Pourtant, vous racontez qu’au commencement vous vouliez être peintre…

– Oui, en effet. Entre 7 et 22 ans, je voulais être peintre. Je raconte de quelle façon Istanbul m’a conduit à vouloir devenir ce peintre que je ne suis pas. Adolescent, je me promenais dans les rues de la ville, je photographiais les paysages ou les gens et, de retour chez moi, je me prenais pour Pissarro ou Utrillo! Puis je me suis interrogé sur le sens de la beauté de cette ville. C’est en explorant cette idée que j’ai rencontré les textes des grands écrivains français du XIXe siècle, en particulier Baudelaire. Pour lui, le paysage intervient directement sur les sens, sur l’esprit de qui le contemple.

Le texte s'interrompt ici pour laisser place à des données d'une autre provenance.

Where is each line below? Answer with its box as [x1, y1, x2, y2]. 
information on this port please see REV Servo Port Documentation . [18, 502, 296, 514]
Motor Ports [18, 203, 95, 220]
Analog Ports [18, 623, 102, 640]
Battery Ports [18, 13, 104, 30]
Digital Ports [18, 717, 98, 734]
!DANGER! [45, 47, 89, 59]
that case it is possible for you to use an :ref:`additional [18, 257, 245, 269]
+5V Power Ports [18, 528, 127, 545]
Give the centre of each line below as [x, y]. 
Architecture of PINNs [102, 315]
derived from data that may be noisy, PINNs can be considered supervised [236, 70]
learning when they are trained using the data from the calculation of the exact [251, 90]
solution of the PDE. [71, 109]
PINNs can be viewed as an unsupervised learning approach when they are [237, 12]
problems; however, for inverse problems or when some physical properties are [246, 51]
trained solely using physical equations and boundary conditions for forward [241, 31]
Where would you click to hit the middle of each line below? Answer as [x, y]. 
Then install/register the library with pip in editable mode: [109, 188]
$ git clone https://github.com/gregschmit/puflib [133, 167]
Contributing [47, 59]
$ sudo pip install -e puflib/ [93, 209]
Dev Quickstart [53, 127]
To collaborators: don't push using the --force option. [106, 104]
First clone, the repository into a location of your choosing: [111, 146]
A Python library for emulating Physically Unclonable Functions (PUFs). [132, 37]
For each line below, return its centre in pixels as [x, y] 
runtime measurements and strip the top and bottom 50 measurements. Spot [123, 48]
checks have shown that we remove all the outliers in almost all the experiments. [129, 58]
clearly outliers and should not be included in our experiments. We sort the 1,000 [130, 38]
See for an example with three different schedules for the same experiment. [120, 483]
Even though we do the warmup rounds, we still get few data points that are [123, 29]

En creusant cette idée et en essayant de comprendre pourquoi Istanbul était si impressionnante, j’ai croisé la route d’autres géants des lettres françaises: Flaubert, Nerval, Gautier, qui tous vinrent à Istanbul et écrivirent énormément sur la ville, influençant les écrivains turcs et leur donnant la force d’écrire à leur tour. Et c’est ainsi, en lisant ces écrivains, que j’ai compris qu’écrire était, d’une certaine manière, peindre. C’est aussi la raison pour laquelle la peinture et les peintres sont si souvent présents dans mes romans. L’écrivain est un peintre qui utilise les mots à la place des couleurs, le stylo à la place du pinceau.

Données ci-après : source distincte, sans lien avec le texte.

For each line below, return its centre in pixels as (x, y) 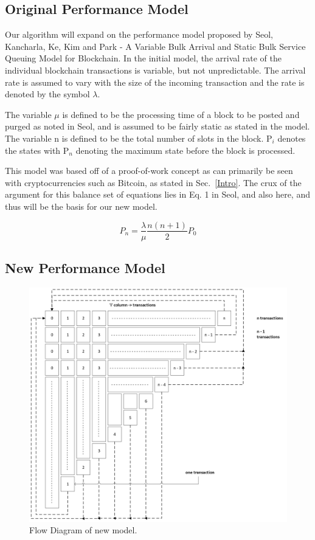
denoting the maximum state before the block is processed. (185, 150)
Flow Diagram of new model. (83, 530)
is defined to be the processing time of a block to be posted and (181, 114)
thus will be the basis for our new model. (81, 206)
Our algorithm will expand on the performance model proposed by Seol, (139, 34)
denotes (292, 138)
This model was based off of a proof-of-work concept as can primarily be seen (149, 171)
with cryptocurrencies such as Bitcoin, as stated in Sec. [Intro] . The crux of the (153, 182)
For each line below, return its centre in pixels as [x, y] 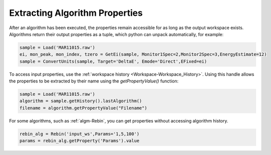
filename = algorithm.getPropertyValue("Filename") [83, 108]
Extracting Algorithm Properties [76, 13]
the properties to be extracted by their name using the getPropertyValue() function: [94, 81]
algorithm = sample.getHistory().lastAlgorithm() [81, 101]
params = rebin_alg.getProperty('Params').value [79, 141]
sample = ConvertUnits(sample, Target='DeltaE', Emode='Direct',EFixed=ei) [113, 61]
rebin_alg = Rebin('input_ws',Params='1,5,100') [79, 134]
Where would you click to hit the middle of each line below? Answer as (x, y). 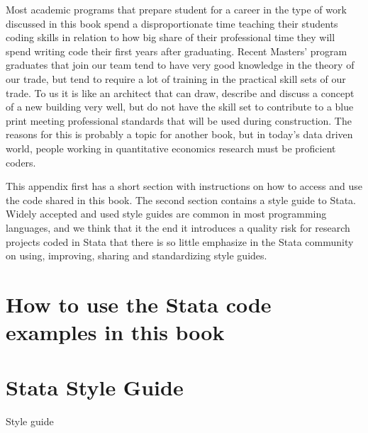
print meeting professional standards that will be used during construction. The (179, 120)
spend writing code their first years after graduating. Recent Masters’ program (177, 51)
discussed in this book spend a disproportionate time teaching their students (172, 23)
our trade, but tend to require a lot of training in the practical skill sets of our (176, 78)
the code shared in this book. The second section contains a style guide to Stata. (181, 199)
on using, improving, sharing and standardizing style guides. (136, 255)
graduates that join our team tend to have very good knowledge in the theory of (180, 65)
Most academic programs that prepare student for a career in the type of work (176, 9)
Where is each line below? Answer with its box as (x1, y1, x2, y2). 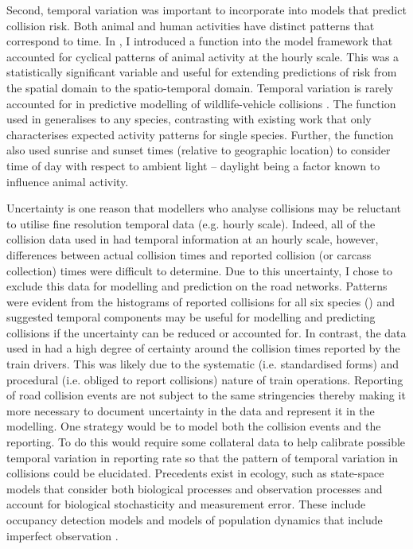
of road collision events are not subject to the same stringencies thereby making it (6, 387, 406, 403)
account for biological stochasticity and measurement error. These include (6, 496, 366, 512)
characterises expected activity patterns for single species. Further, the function (6, 126, 394, 142)
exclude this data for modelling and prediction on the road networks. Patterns (6, 278, 388, 294)
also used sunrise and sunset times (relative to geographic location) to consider (6, 142, 391, 158)
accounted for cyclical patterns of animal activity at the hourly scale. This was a (6, 48, 399, 64)
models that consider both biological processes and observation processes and (6, 480, 383, 496)
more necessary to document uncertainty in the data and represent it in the (6, 402, 375, 419)

Mais pourquoi avez-vous troqué le pinceau pour le stylo?

– Dans mon désir de devenir peintre entrait l’envie de passer des heures, chaque jour, seul dans un bureau. C’est aussi le privilège de l’écrivain. J’aime cette solitude. Et la rêverie.

Quelle est la clef de la compréhension d’Istanbul?

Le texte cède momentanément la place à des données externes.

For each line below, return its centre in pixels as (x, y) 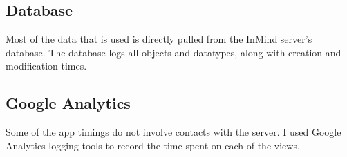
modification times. (46, 66)
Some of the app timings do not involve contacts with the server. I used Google (173, 132)
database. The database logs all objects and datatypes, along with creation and (173, 52)
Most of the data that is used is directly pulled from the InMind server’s (159, 39)
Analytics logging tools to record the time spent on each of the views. (153, 145)
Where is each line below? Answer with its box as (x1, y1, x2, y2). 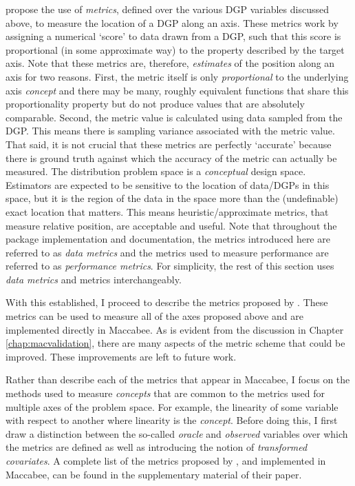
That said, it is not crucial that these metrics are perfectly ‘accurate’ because (6, 136, 332, 151)
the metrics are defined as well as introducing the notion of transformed (6, 440, 308, 454)
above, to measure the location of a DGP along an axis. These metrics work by (6, 15, 338, 30)
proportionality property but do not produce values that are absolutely (6, 97, 305, 111)
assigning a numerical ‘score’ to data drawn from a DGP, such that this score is (6, 29, 341, 43)
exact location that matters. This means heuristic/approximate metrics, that (6, 204, 329, 219)
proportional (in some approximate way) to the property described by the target (6, 42, 345, 57)
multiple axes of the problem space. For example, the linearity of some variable (6, 399, 338, 414)
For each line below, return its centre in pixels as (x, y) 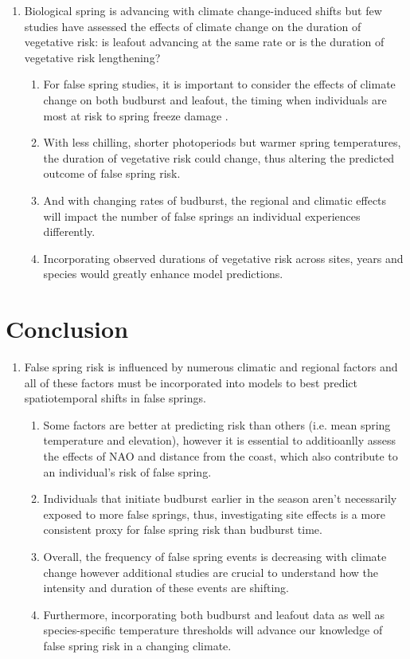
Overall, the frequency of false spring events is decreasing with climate (215, 556)
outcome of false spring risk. (112, 173)
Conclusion (67, 329)
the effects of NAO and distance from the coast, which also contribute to (221, 456)
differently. (69, 231)
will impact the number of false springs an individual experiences (202, 216)
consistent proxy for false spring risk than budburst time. (183, 530)
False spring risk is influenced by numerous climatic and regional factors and (211, 367)
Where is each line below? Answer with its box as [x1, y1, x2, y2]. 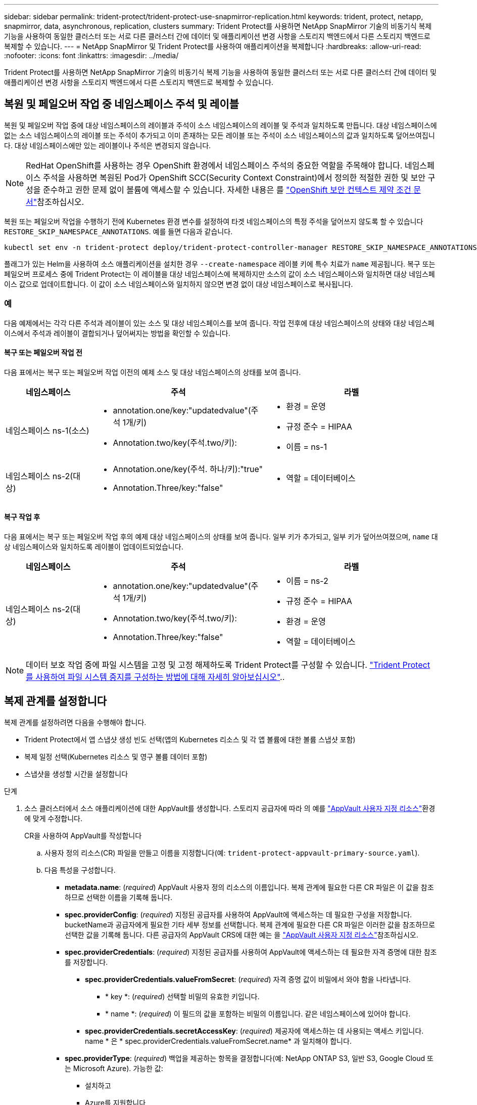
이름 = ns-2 [286, 576, 328, 586]
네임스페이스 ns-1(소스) [6, 425, 89, 436]
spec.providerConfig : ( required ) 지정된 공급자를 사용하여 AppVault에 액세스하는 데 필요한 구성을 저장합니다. [65, 910, 412, 919]
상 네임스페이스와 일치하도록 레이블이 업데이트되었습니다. [4, 542, 183, 551]
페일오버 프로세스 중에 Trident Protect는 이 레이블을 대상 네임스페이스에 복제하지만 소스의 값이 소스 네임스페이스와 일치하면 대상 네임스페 [4, 269, 435, 278]
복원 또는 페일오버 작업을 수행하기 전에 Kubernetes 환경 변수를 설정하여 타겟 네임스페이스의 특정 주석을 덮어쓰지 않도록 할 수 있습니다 [4, 217, 423, 226]
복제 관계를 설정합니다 [4, 695, 107, 708]
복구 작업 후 [4, 513, 40, 522]
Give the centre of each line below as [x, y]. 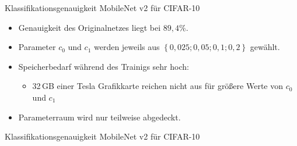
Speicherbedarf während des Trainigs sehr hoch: [104, 66]
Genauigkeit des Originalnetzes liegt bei [90, 27]
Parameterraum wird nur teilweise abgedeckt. [99, 117]
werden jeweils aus [127, 47]
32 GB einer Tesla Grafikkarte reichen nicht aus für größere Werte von [158, 86]
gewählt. [265, 47]

– La complexité. Nous vivons dans des sociétés qui veulent des réponses immédiates et simples à toutes choses. Istanbul est une ville qui rappelle que ce désir est une chimère: seule la complexité répond aux questions qui nous taraudent. Et Istanbul est le visage même de la complexité: la combinaison d’une ville islamiste traditionaliste et d’une ville européenne libérale. La clef de cette cité tient en ce conseil: respectez ses ombres et ses mystères. Plus la ville vous échappe, mieux vous la comprenez. C’est un paradoxe absolu, je le concède. A Istanbul, on vient pour s’exposer à la ville, pas pour lui arracher ses secrets. On n’en ressort pas indemne.

Cela veut-il dire qu’Istanbul est soluble dans l’Europe?

– Pour moi, Istanbul fait partie de l’Europe, puisque mon club de foot, Galatasaray, joue en Coupe d’Europe… Si vous me demandez si Istanbul est en Europe, je vous répondrai qu’il suffit de regarder la carte du monde pour le constater. Mais, plus sérieusement, nous ne sommes pas encore, à ce jour, au niveau. Cela dit, je pense que la Turquie doit être, culturellement, capable de rejoindre les démocraties européennes dans l’Union. Mais sans renier ce qu’elle est vraiment. Le désir de la Turquie d’entrer dans l’Europe pose le problème suivant: qu’est-ce que la culture européenne? Est-ce la religion? Est-ce l’histoire? Est-ce la géographie? Ou bien quelque chose d’autre? Istanbul appartient géographiquement et historiquement à l’Europe. Mais la vraie question à laquelle nous devons tous répondre (nous autres, Turcs, ainsi que les autres peuples d’Europe) est la suivante: comment voyons-nous l’avenir de l’Europe?

Orhan Pamuk

1952 Naissance à Istanbul, dans un milieu intellectuel.

2005 Premières menaces de mort.

2006 Prix Nobel de littérature. Menaces de mort répétées.

2007 Installation à New York. Parution d’Istanbul (Gallimard).